Mrs. Olive Hughes recently told a daily newspaper how the young Rowan Williams was a regular visitor at Oystermouth Vicarage. They had theological discussions but they talked about lots of other issues -- philosophy, poetry and music - for two hours at a time in the sitting room. I would leave them together with coffee and biscuits and dose the door.
After Dynevor School, Rowan Williams went on to Oxbridge and gained a Doctorate before going on to teach at the College of the Resurrection, Mirfield. He was ordained in 1978 and lectured in divinity at Cambridge and became one of the youngest Lady Margaret Professors at Oxford University.
In 1991 he returned to his native Wales when he was enthroned as Bishop of Monmouth. He was elected Archbishop of Wales in 1999. A number of representatives from the Parish attended the memorable Service of Enthronement at St. Woolos Cathedral, Newport. In Wales he has been widely respected for his learning and leadership. He has spoken out on a number of issues to face the Principality and has helped to raise the profile of the Church, not only in Wales, but throughout the Anglican Communion.
He has written extensively and published many Christian best sellers' - including books on theology, Church history, spirituality and poetry. He is also an avid reader and catches up on his reading when travelling on public transport. He does not drive.
Last September he was just a few hundred yards away in Wall Street when the two hijacked jets flew into the World Trade Centre. He had been speaking at a Church meeting, when with the people he was with and the children in the Parish Day Centre, he had to flee for his life. Within days, he made a passionate plea for America and her allies to exercise restraint in their response to the attacks, and for the west to address the root causes of terrorism. The prospect of death elbows aside thoughts of power and revenge. The unspeakable tragedy of thousands of innocent dead, the tragedy unfolding around us that morning, cannot be made better by more deaths. His words bad the added authority of his first hand experience of the atrocity.

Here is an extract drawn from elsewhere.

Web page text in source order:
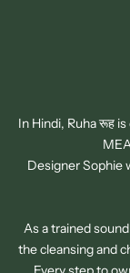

Archbishop Rowan and his family have been frequent visitors to All Saints' over the years. He often attended Services when visiting his parents Del and Anuerin Williams at their home at Castle Avenue. His last official visit to the Parish was on All Saints' Day, 2000, when he presided and preached at the Patronal Festival Eucharist. He has also very kindly agreed to be Patron of our Restoration Appeal when it is launched later this year.
Archbishop Rowan is at heart a family man. His wife Jane is a Lecturer at Trinity Theological College, Bristol, and they have two children, Rhianon age 14, and Pip age 6.
In a few months time, they will leave their modern Bishop's Residence at Newport to move into their 13th century home at Lambeth Palace. As Archbishop of Canterbury he will lead his Diocese and the Church of England. He will also be 'first among equals' in the world-wide Anglican Communion.
The office of Archbishop of Canterbury dates back more than 1,400 years when St. Augustine founded the see in 597 AD. As 104th Archishop, his predecessors include Thomas a Beckett, Thomas Cranmer and William Temple. He will have a seat as of right in the House of Lords.
The post will take him around the world on pastoral and teaching visits meeting political and religious leaders. He will have a national, international and ecumenical role.
lts quite likely that All Saints will be represented at the Enthronement Service in the New Year. We wish him and his family every blessing as they prepare for their new ministry and assure them of our continued prayers.